4. Shri Narasimha Murthy, ld. JDR appearing for the Revenue justified the action of the Department in determining the assessable value of the goods, which were captively consumed based upon the profit shown in the balance sheet. He submitted that since the impugned goods were neither sold nor marketed, there was no alternative but to adopt the gross profit as shown in the balance sheet, as it was held by the Larger Bench in the case of Raymonds Ltd. v. CCE, Aurangabad reported in 2001 (129) E.L.T. 327.

5. In this context, Shri Rajesh Chander Kumar submitted that what the appellant had manufactured in this case were mainly of capital goods and for captive consumption the profit of the finished product cannot be the basis in determining the assessable value of the goods which were captively consumed in terms of Rule 6(b)(ii) of the Valuation Rules.
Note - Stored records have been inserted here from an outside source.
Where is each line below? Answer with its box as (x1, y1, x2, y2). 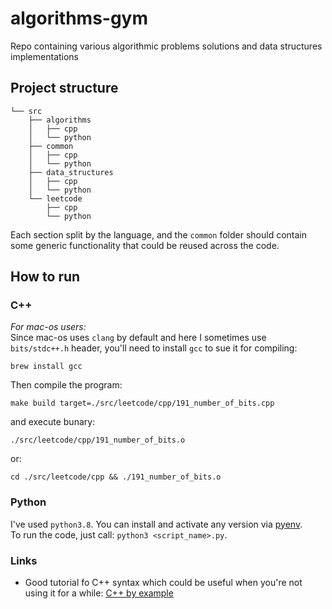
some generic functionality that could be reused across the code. (10, 239, 280, 251)
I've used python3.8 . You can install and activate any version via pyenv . (10, 518, 303, 530)
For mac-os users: (10, 321, 87, 333)
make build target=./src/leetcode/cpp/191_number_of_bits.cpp (10, 398, 275, 409)
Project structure (10, 80, 119, 97)
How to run (10, 268, 81, 286)
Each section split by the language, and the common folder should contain (10, 228, 307, 241)
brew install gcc (10, 362, 83, 372)
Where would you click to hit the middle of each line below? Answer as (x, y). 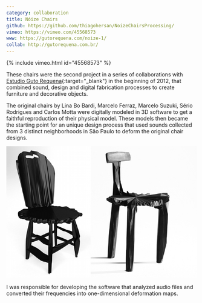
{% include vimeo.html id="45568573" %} (59, 63)
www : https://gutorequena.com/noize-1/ (57, 38)
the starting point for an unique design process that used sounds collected (99, 125)
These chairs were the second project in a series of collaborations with (95, 75)
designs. (17, 138)
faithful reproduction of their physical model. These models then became (97, 118)
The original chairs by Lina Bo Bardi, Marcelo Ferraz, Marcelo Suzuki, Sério (99, 105)
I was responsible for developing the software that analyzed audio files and (100, 287)
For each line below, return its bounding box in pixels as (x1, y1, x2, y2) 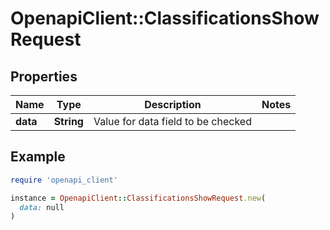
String (53, 115, 84, 128)
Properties (10, 68, 78, 85)
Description (144, 98, 202, 111)
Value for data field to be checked (93, 115, 252, 128)
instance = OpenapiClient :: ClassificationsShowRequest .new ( (10, 193, 267, 203)
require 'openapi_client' (10, 175, 118, 185)
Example (10, 148, 66, 166)
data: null (19, 202, 65, 212)
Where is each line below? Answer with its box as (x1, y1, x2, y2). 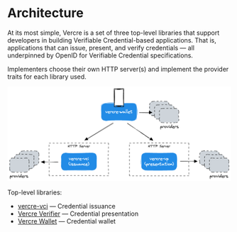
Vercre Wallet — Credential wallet (17, 217, 116, 226)
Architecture (7, 5, 84, 21)
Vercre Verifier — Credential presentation (17, 209, 139, 218)
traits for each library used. (7, 72, 87, 81)
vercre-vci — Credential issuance (17, 202, 116, 211)
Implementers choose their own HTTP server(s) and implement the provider (7, 65, 229, 73)
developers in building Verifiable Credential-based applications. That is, (7, 35, 216, 44)
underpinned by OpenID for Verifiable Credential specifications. (7, 51, 194, 60)
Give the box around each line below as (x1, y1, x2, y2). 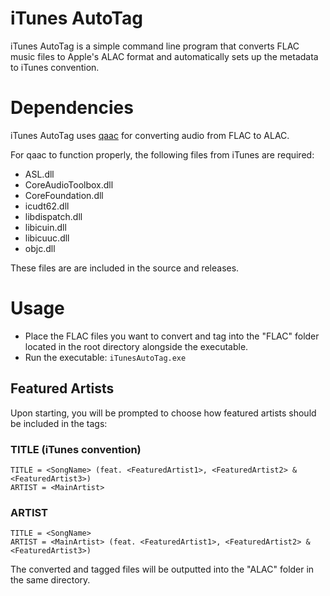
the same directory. (10, 574, 91, 586)
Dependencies (10, 97, 134, 119)
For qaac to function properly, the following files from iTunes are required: (10, 148, 315, 161)
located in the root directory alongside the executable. (24, 340, 249, 352)
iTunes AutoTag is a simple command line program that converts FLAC (10, 40, 300, 52)
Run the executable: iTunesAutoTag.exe (24, 351, 187, 363)
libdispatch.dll (24, 210, 83, 222)
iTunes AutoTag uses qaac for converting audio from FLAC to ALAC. (10, 129, 290, 141)
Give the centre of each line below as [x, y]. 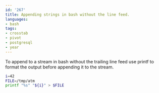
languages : [17, 19]
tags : [11, 29]
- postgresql [19, 43]
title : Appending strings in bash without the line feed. [67, 15]
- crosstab [17, 33]
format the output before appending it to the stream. [60, 67]
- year [12, 47]
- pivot [13, 38]
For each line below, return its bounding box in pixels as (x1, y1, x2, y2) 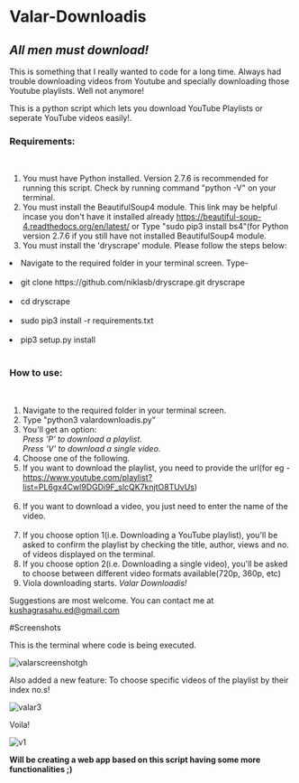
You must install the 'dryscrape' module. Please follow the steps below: (22, 240, 287, 251)
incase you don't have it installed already (22, 211, 175, 222)
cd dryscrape (21, 296, 70, 307)
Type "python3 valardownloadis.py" (22, 414, 156, 425)
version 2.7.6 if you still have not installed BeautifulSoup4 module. (22, 230, 267, 241)
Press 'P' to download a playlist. (22, 433, 142, 444)
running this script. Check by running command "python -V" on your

6. We have carefully considered the matter. Without going into the merits and demerits in adding the profit while determining assessable value of the goods, which were captively consumed with reference to profit of finished goods, as per balance sheet, we find that there is force in the arguments advanced on behalf of the assessee on time bar issue. In the instant case, the declarations alongwith certificate issued by the Chartered Accountant were duly filed showing that 10% profit normally earned on sale of such goods. The declaration as such cannot be considered to be a mis-declaration since the appellant had no knowledge what profit they would have earned on such products since they were not sold but were utilized. If the department was not satisfied with the declaration filed by the party, the best course open to the Department was to ask the party to produce the relevant data and balance sheet, if any, in respect of their declaration and since this has not been done, we do not find any justification in invoking larger period to raise the demand on the ground that they have not disclosed to the Department that the profit margin adopted was not their actual profit for the previous year. Various cases cited by the ld. Counsel go to indicate that the extended period can be invoked only when there is contumacious conduct of the assessee is present which is delineated in the proviso to Section 11A of the Act. In the facts and circumstances, following the ratio of the decision cited by the Counsel, we are of the view that in the instant case, larger period of limitation cannot be invoked especially in the absence of findings relating to intention to defraud and particularly, declarations were duly filed by the assessee.

Accordingly, appeal is allowed on time bar issue.